Top of EXERCISE MATERIAL

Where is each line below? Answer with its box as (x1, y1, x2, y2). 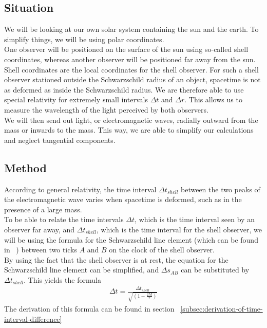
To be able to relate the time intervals (4, 214, 124, 225)
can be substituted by (181, 264, 250, 275)
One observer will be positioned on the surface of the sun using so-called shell (4, 44, 249, 54)
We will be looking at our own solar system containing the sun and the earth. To (4, 24, 259, 34)
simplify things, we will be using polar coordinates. (4, 33, 164, 44)
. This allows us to (184, 94, 242, 105)
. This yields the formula (24, 274, 101, 285)
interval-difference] (4, 313, 62, 324)
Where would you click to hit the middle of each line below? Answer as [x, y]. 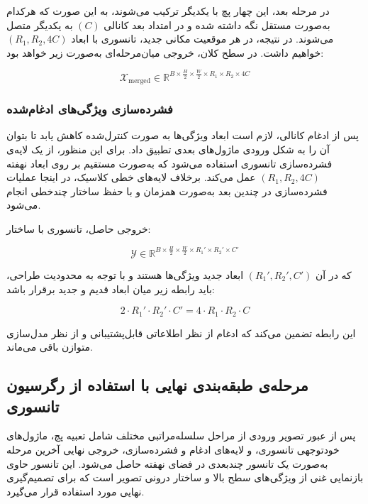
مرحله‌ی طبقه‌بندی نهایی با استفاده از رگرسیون [157, 385]
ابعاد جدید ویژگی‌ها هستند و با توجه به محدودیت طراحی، [125, 274]
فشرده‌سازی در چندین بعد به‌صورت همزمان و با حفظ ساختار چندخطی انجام [167, 191]
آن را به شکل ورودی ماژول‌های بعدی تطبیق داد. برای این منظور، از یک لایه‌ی [168, 149]
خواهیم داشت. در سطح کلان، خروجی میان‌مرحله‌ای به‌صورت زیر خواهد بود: [165, 52]
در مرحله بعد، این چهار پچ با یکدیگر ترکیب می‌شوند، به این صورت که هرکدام [168, 11]
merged [140, 81]
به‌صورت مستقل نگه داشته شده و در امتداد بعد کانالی [217, 24]
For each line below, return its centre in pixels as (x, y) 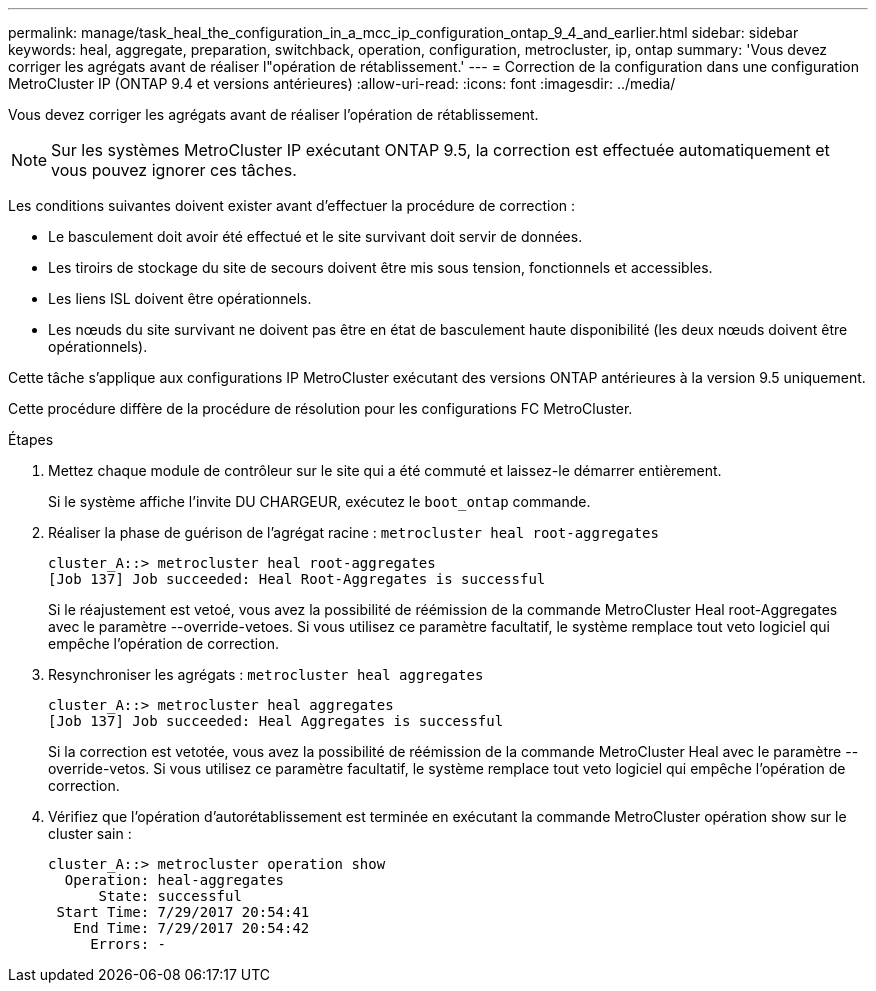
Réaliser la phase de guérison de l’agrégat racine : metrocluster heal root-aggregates (353, 532)
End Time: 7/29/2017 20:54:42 (191, 928)
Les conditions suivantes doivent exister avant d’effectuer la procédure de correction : (292, 205)
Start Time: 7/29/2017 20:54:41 (183, 912)
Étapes (31, 439)
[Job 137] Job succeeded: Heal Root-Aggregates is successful (297, 579)
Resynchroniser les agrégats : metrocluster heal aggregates (266, 674)
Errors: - (128, 944)
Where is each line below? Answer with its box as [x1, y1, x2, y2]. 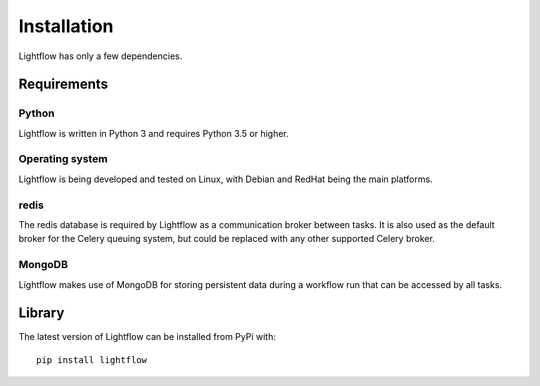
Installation [18, 15, 114, 37]
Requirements [18, 76, 109, 93]
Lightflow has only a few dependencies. [18, 50, 183, 62]
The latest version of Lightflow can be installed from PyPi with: [18, 331, 277, 343]
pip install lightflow [36, 354, 148, 365]
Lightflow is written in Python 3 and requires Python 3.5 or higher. [18, 127, 289, 139]
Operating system [18, 152, 109, 166]
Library [18, 305, 65, 322]
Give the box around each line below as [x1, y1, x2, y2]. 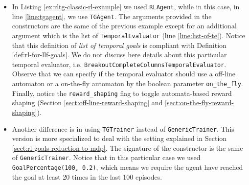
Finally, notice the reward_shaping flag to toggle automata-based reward [12, 88, 232, 98]
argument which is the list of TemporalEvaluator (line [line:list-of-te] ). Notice [12, 30, 246, 40]
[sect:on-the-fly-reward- [165, 97, 234, 108]
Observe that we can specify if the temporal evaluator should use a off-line [12, 69, 235, 79]
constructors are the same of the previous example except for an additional [12, 21, 237, 31]
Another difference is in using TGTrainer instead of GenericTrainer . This [12, 123, 234, 134]
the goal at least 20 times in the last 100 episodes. [12, 171, 162, 182]
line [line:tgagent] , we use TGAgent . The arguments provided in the [12, 11, 212, 21]
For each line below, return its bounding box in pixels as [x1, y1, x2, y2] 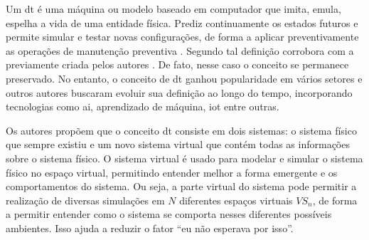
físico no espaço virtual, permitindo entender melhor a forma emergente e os [6, 165, 338, 179]
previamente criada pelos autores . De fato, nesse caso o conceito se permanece [6, 57, 349, 72]
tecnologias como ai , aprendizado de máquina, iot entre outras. [6, 99, 279, 114]
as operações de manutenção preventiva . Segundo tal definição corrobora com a [6, 43, 354, 58]
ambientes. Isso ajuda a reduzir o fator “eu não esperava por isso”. [6, 220, 294, 235]
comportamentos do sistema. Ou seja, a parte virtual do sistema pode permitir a [6, 179, 357, 194]
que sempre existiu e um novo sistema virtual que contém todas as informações [6, 137, 350, 152]
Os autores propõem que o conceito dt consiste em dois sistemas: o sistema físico [6, 122, 357, 137]
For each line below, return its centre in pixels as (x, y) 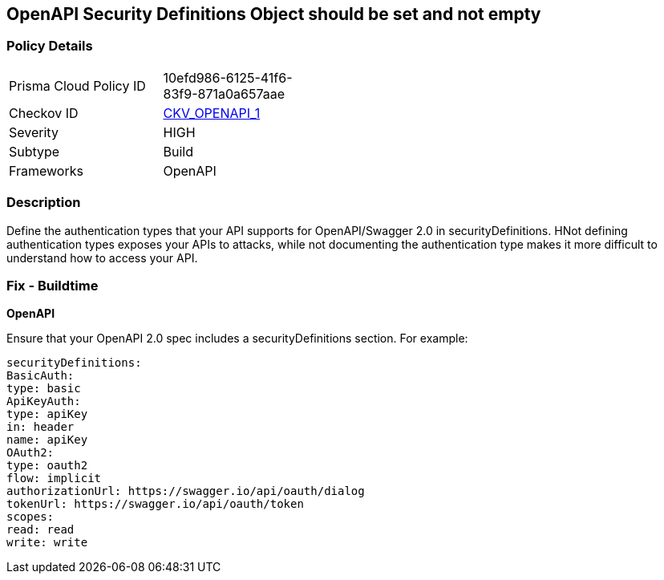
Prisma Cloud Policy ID (77, 85)
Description (44, 203)
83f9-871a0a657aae (224, 93)
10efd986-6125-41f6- (228, 77)
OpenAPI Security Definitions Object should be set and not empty (274, 14)
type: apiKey (47, 414)
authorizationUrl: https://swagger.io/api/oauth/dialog (186, 491)
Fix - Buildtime (53, 285)
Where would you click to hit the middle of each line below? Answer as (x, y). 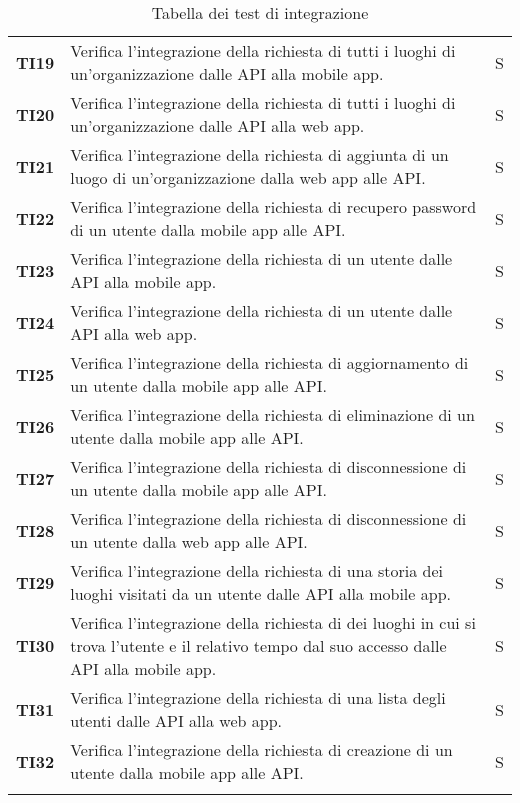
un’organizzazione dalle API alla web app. (217, 125)
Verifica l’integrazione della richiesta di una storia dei (257, 570)
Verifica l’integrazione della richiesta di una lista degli (258, 697)
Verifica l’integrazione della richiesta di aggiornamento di (269, 362)
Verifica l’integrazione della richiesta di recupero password (273, 206)
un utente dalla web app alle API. (189, 541)
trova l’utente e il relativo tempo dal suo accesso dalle (258, 645)
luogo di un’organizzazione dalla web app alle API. (248, 177)
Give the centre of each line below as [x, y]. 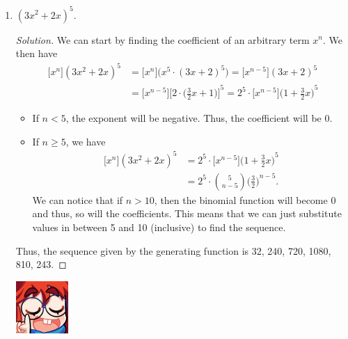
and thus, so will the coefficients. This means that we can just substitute [187, 213]
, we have [86, 141]
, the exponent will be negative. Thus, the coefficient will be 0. [199, 118]
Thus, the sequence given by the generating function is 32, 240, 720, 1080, [173, 250]
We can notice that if [78, 199]
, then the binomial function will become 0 [245, 199]
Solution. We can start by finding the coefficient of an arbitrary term [163, 39]
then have [37, 53]
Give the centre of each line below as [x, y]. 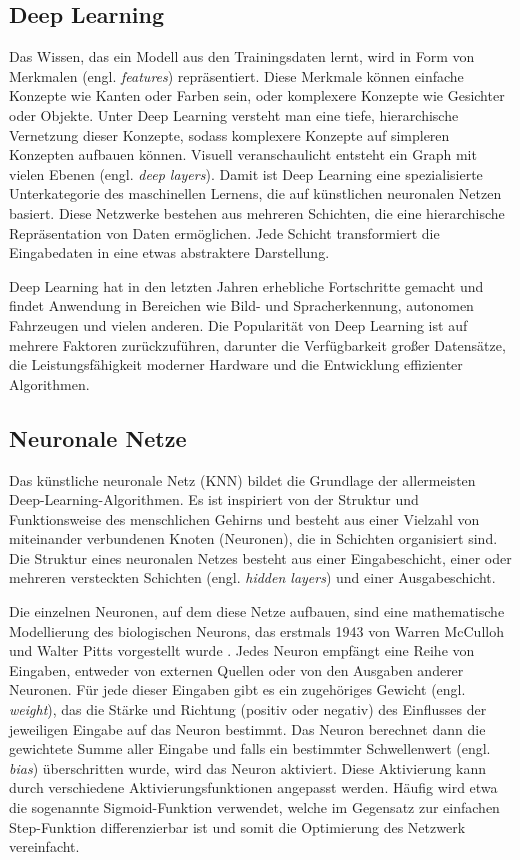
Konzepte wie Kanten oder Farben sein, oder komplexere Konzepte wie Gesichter [257, 95]
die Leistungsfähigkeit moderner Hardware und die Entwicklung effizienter [236, 364]
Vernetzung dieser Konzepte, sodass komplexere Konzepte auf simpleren [229, 134]
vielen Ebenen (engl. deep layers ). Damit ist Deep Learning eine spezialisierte [246, 173]
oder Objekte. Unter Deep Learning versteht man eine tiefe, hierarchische [234, 114]
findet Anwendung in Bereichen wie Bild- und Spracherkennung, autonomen [241, 305]
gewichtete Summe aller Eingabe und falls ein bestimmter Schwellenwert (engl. [250, 748]
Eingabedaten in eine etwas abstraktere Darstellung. [169, 252]
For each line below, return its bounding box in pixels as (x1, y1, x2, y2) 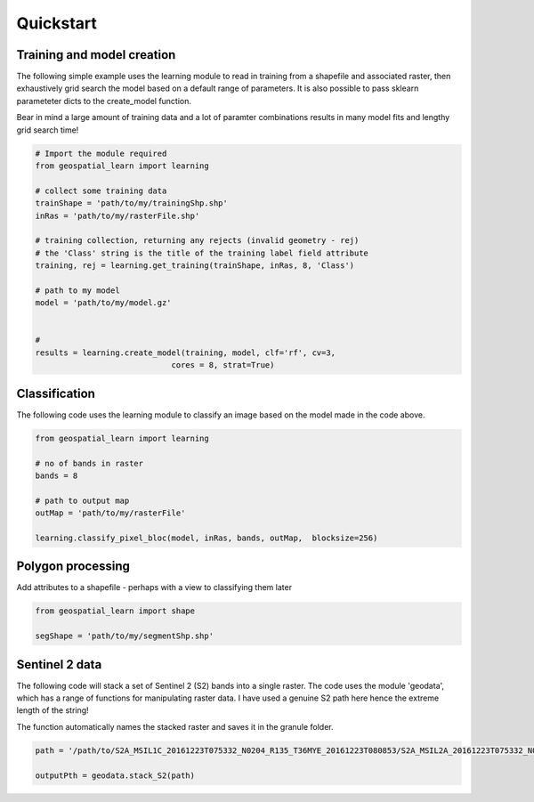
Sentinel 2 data (16, 657, 102, 672)
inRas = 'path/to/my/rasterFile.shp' (35, 210, 200, 221)
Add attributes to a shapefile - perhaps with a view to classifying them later (16, 582, 293, 593)
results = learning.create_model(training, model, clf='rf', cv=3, (35, 347, 336, 358)
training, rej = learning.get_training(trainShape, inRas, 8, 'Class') (35, 261, 355, 271)
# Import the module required (35, 148, 167, 158)
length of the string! (16, 705, 89, 716)
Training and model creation (16, 47, 176, 62)
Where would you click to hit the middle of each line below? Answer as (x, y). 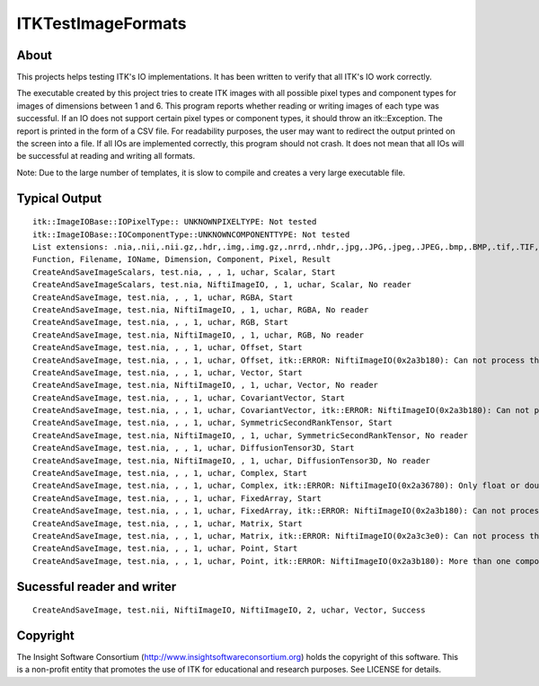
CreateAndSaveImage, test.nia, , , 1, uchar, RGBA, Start (163, 297)
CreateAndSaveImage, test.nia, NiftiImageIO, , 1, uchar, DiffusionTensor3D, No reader (232, 461)
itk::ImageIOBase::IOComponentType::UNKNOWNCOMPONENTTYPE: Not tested (191, 234)
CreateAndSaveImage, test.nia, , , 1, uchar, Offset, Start (168, 347)
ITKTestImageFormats (102, 23)
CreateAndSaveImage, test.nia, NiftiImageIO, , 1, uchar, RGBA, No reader (201, 309)
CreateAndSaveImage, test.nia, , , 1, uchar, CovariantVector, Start (189, 398)
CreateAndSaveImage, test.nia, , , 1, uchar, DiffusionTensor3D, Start (194, 448)
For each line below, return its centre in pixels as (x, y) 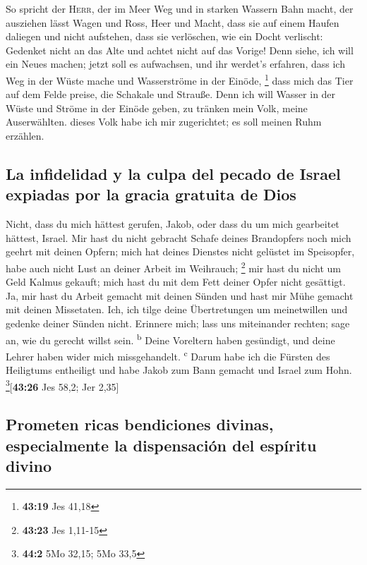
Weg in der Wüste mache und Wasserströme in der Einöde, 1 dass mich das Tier (180, 79)
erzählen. (25, 135)
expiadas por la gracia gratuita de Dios (151, 194)
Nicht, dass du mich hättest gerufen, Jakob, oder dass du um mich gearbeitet (173, 224)
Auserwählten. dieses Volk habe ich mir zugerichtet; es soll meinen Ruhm (164, 122)
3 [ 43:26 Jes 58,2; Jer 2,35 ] (62, 385)
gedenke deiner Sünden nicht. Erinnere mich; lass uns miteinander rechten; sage (178, 323)
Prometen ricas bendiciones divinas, (140, 424)
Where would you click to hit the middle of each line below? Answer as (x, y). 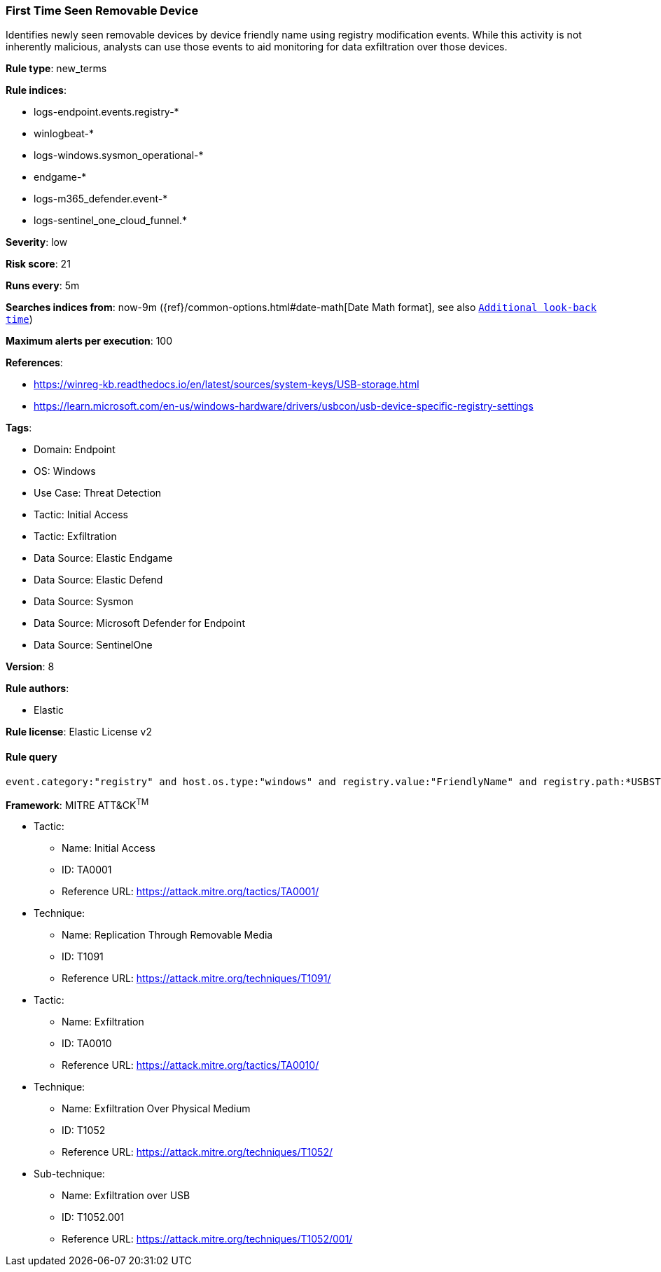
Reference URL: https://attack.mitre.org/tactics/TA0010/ (190, 1065)
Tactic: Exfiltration (75, 537)
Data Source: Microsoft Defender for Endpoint (139, 623)
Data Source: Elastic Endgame (103, 558)
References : (34, 363)
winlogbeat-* (64, 134)
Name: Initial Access (109, 848)
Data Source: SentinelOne (93, 645)
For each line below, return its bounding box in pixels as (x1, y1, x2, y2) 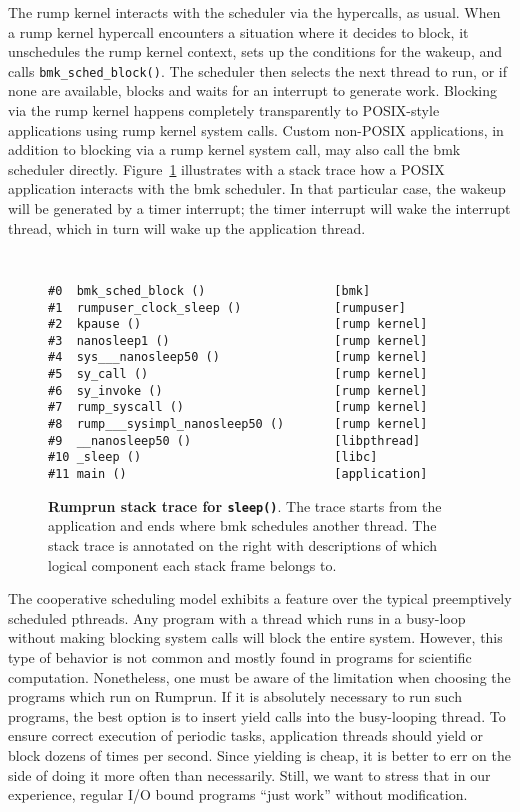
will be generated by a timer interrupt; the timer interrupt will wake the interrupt (8, 198, 511, 218)
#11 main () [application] (48, 467, 428, 482)
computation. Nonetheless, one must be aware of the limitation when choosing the (8, 666, 511, 687)
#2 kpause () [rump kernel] (48, 317, 428, 332)
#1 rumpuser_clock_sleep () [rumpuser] (48, 300, 406, 315)
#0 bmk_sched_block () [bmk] (48, 283, 371, 298)
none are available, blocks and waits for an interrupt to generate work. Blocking (8, 80, 498, 101)
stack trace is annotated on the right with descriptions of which (48, 534, 437, 555)
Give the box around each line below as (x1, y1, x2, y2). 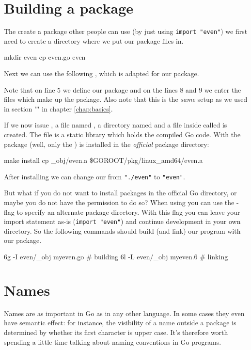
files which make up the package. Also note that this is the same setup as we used (4, 94, 248, 104)
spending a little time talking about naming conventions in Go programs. (4, 336, 221, 347)
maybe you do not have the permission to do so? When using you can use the (4, 197, 235, 207)
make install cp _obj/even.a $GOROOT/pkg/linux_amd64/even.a (4, 155, 203, 165)
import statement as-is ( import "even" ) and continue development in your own (4, 216, 241, 226)
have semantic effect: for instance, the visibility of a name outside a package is (4, 318, 236, 328)
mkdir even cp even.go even (4, 52, 86, 62)
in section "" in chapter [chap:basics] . (4, 103, 113, 113)
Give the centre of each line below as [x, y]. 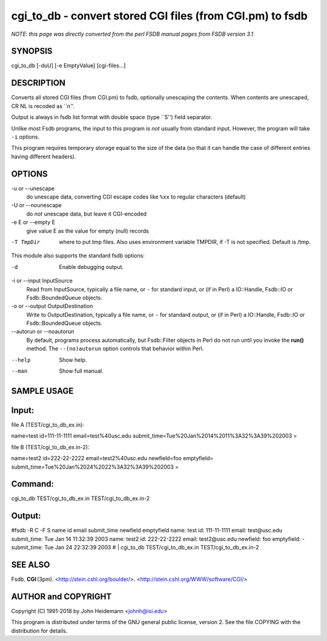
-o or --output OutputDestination [52, 306]
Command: [33, 484]
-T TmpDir [26, 242]
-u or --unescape [33, 188]
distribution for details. [39, 631]
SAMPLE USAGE [42, 391]
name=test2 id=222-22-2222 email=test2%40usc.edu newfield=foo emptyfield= [112, 458]
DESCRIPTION [38, 83]
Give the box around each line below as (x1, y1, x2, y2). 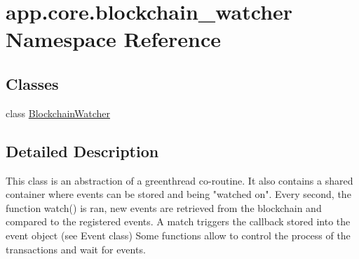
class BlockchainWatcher (6, 105, 110, 120)
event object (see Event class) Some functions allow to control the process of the (6, 227, 351, 242)
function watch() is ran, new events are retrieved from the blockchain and (6, 200, 322, 215)
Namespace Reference (6, 25, 221, 53)
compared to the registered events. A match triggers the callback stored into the (6, 214, 351, 229)
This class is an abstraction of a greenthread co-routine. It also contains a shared (6, 173, 353, 187)
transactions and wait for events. (6, 241, 146, 256)
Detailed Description (6, 140, 159, 161)
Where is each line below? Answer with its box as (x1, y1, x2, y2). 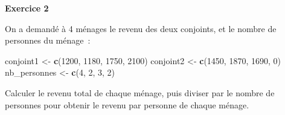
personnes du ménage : (5, 34, 91, 47)
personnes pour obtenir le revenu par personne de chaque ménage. (5, 98, 249, 111)
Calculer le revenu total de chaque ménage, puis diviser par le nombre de (5, 86, 275, 99)
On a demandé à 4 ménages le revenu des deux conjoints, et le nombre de (5, 22, 277, 34)
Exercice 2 (5, 2, 49, 14)
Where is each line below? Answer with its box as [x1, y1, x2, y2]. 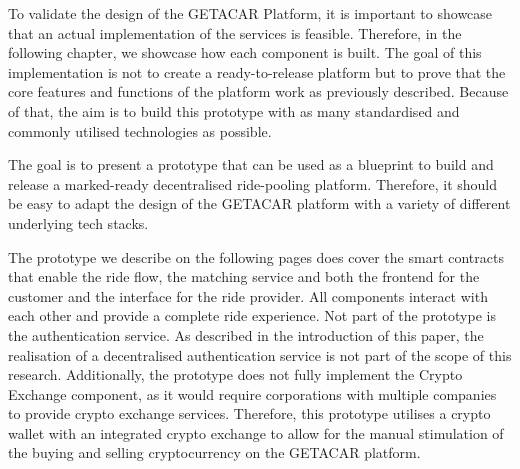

Bottom of EXERCISE MATERIAL

An exact copy is needed of the lines from the start of the listing through the line with "ابعاد جدید ویژگی‌ها", both end lines included and pictures excluded.

(OUTPUT OF THE TASK):
Where is each line below? Answer with its box as (x1, y1, x2, y2). 
To be able to relate the time intervals (4, 214, 124, 225)
can be substituted by (181, 264, 250, 275)
One observer will be positioned on the surface of the sun using so-called shell (4, 44, 249, 54)
We will be looking at our own solar system containing the sun and the earth. To (4, 24, 259, 34)
simplify things, we will be using polar coordinates. (4, 33, 164, 44)
. This allows us to (184, 94, 242, 105)
. This yields the formula (24, 274, 101, 285)
interval-difference] (4, 313, 62, 324)
Where would you click to hit the middle of each line below? Answer as [x, y]. 
مرحله‌ی طبقه‌بندی نهایی با استفاده از رگرسیون [157, 385]
ابعاد جدید ویژگی‌ها هستند و با توجه به محدودیت طراحی، [125, 274]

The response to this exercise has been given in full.